┌─ Excerpted records

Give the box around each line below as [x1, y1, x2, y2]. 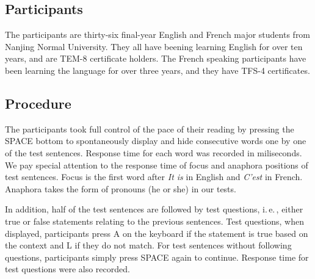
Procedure [5, 93, 71, 112]
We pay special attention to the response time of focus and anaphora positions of [5, 158, 308, 171]
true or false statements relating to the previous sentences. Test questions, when [5, 214, 305, 227]
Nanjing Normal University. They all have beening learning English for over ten [5, 40, 303, 53]
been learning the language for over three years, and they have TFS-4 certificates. [5, 63, 310, 76]
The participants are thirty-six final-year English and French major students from [5, 28, 311, 41]
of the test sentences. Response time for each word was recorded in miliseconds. [5, 146, 302, 159]
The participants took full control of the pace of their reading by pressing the [5, 122, 294, 135]
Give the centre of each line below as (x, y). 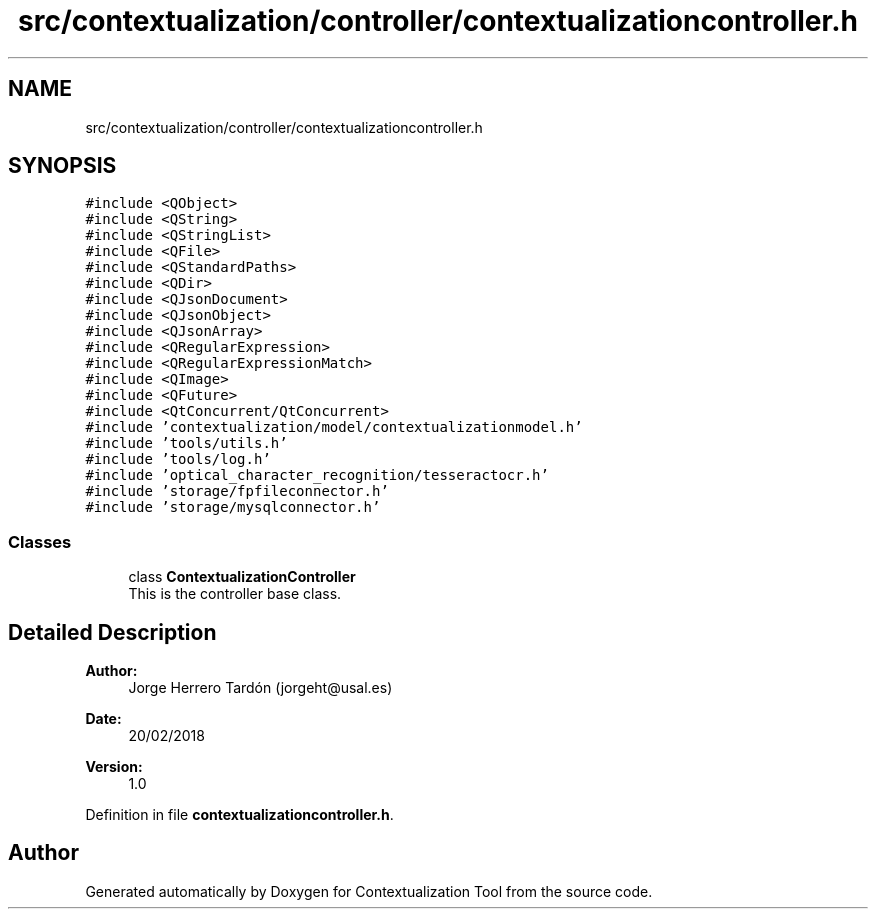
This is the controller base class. (235, 594)
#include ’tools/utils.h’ (186, 443)
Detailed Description (112, 632)
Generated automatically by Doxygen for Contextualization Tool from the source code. (369, 891)
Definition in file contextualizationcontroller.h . (239, 815)
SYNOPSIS (62, 166)
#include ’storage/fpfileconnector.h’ (237, 491)
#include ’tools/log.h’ (178, 459)
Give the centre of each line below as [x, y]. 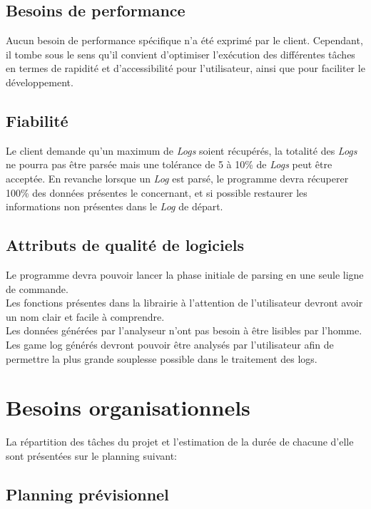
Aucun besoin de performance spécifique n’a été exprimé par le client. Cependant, [184, 40]
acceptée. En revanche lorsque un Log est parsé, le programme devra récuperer [177, 178]
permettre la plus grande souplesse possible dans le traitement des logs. [162, 358]
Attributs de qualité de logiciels [125, 245]
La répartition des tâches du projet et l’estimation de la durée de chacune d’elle [180, 442]
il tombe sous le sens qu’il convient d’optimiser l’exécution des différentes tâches [181, 54]
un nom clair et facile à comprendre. [85, 316]
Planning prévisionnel [87, 494]
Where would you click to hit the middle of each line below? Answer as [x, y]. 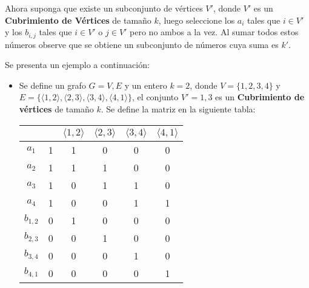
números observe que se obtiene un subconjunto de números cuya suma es [142, 44]
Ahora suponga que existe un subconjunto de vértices [104, 8]
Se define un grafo [52, 85]
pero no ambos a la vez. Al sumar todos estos [214, 32]
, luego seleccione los [197, 20]
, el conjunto [155, 97]
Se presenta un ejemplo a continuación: [77, 65]
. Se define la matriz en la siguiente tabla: [178, 109]
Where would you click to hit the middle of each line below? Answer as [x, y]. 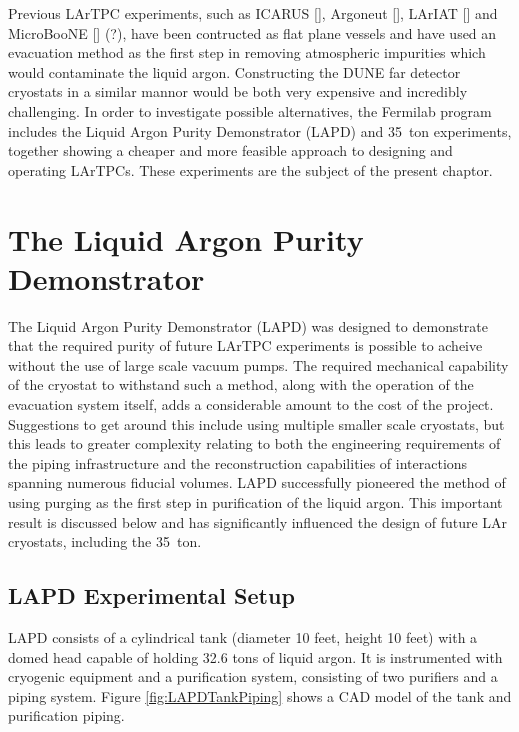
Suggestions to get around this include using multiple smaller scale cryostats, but [256, 423]
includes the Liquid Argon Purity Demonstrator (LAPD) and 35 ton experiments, [260, 130]
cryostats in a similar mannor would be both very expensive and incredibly [238, 91]
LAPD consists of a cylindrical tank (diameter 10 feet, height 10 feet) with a [243, 636]
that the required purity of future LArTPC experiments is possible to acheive [245, 345]
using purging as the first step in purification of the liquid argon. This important [255, 502]
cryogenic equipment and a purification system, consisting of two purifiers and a [253, 676]
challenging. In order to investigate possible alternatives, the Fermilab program [250, 110]
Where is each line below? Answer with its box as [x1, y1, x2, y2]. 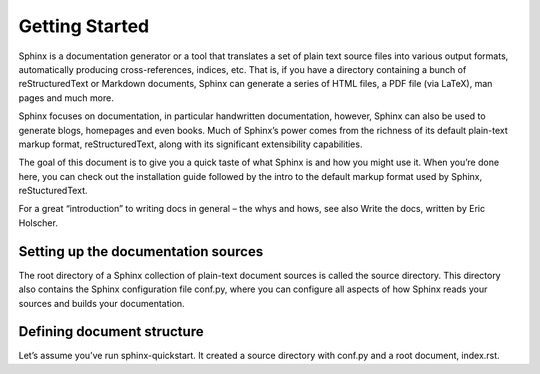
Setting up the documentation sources [18, 243, 264, 260]
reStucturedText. [18, 185, 88, 197]
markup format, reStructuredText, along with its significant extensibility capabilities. [18, 138, 363, 150]
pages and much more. [18, 91, 114, 104]
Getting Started [18, 15, 150, 37]
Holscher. [18, 216, 59, 229]
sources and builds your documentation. [18, 297, 185, 309]
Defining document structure [18, 323, 204, 340]
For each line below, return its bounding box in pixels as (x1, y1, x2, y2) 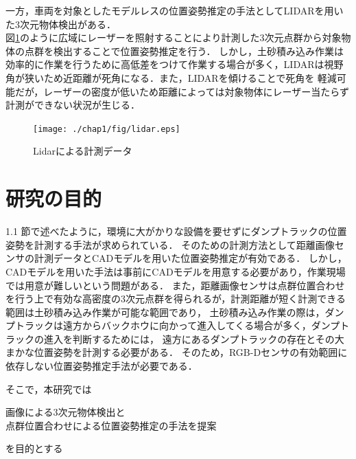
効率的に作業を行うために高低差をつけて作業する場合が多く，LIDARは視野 (5, 57, 344, 71)
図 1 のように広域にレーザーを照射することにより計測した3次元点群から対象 (5, 30, 342, 45)
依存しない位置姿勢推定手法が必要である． (5, 359, 198, 373)
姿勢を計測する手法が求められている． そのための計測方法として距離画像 (5, 237, 335, 251)
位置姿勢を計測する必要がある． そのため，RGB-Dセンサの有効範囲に (34, 345, 348, 359)
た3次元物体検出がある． (5, 16, 116, 31)
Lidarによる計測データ (33, 144, 132, 158)
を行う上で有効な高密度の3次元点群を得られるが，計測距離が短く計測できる (5, 291, 346, 306)

└─

Exercise directions:
The entries above should be retyped word for word, with all pictures omitted.

Result for this exercise:
Give the box around each line below as [x1, y1, x2, y2]. 
Procedure [5, 93, 71, 112]
We pay special attention to the response time of focus and anaphora positions of [5, 158, 308, 171]
true or false statements relating to the previous sentences. Test questions, when [5, 214, 305, 227]
Nanjing Normal University. They all have beening learning English for over ten [5, 40, 303, 53]
been learning the language for over three years, and they have TFS-4 certificates. [5, 63, 310, 76]
The participants are thirty-six final-year English and French major students from [5, 28, 311, 41]
of the test sentences. Response time for each word was recorded in miliseconds. [5, 146, 302, 159]
The participants took full control of the pace of their reading by pressing the [5, 122, 294, 135]
Give the centre of each line below as (x, y). 
This is the controller base class. (235, 594)
#include ’tools/utils.h’ (186, 443)
Detailed Description (112, 632)
Generated automatically by Doxygen for Contextualization Tool from the source code. (369, 891)
Definition in file contextualizationcontroller.h . (239, 815)
SYNOPSIS (62, 166)
#include ’storage/fpfileconnector.h’ (237, 491)
#include ’tools/log.h’ (178, 459)
Give the centre of each line below as [x, y]. 
Aucun besoin de performance spécifique n’a été exprimé par le client. Cependant, [184, 40]
acceptée. En revanche lorsque un Log est parsé, le programme devra récuperer [177, 178]
permettre la plus grande souplesse possible dans le traitement des logs. [162, 358]
Attributs de qualité de logiciels [125, 245]
La répartition des tâches du projet et l’estimation de la durée de chacune d’elle [180, 442]
il tombe sous le sens qu’il convient d’optimiser l’exécution des différentes tâches [181, 54]
un nom clair et facile à comprendre. [85, 316]
Planning prévisionnel [87, 494]
Where would you click to hit the middle of each line below? Answer as [x, y]. 
números observe que se obtiene un subconjunto de números cuya suma es [142, 44]
Ahora suponga que existe un subconjunto de vértices [104, 8]
Se define un grafo [52, 85]
pero no ambos a la vez. Al sumar todos estos [214, 32]
, luego seleccione los [197, 20]
, el conjunto [155, 97]
Se presenta un ejemplo a continuación: [77, 65]
. Se define la matriz en la siguiente tabla: [178, 109]
Where would you click to hit the middle of each line below? Answer as [x, y]. 
Suggestions to get around this include using multiple smaller scale cryostats, but [256, 423]
includes the Liquid Argon Purity Demonstrator (LAPD) and 35 ton experiments, [260, 130]
cryostats in a similar mannor would be both very expensive and incredibly [238, 91]
LAPD consists of a cylindrical tank (diameter 10 feet, height 10 feet) with a [243, 636]
that the required purity of future LArTPC experiments is possible to acheive [245, 345]
using purging as the first step in purification of the liquid argon. This important [255, 502]
cryogenic equipment and a purification system, consisting of two purifiers and a [253, 676]
challenging. In order to investigate possible alternatives, the Fermilab program [250, 110]
Where is each line below? Answer with its box as [x1, y1, x2, y2]. 
Setting up the documentation sources [18, 243, 264, 260]
reStucturedText. [18, 185, 88, 197]
markup format, reStructuredText, along with its significant extensibility capabilities. [18, 138, 363, 150]
pages and much more. [18, 91, 114, 104]
Getting Started [18, 15, 150, 37]
Holscher. [18, 216, 59, 229]
sources and builds your documentation. [18, 297, 185, 309]
Defining document structure [18, 323, 204, 340]
For each line below, return its bounding box in pixels as (x1, y1, x2, y2) 
効率的に作業を行うために高低差をつけて作業する場合が多く，LIDARは視野 (5, 57, 344, 71)
図 1 のように広域にレーザーを照射することにより計測した3次元点群から対象 (5, 30, 342, 45)
依存しない位置姿勢推定手法が必要である． (5, 359, 198, 373)
姿勢を計測する手法が求められている． そのための計測方法として距離画像 (5, 237, 335, 251)
位置姿勢を計測する必要がある． そのため，RGB-Dセンサの有効範囲に (34, 345, 348, 359)
た3次元物体検出がある． (5, 16, 116, 31)
Lidarによる計測データ (33, 144, 132, 158)
を行う上で有効な高密度の3次元点群を得られるが，計測距離が短く計測できる (5, 291, 346, 306)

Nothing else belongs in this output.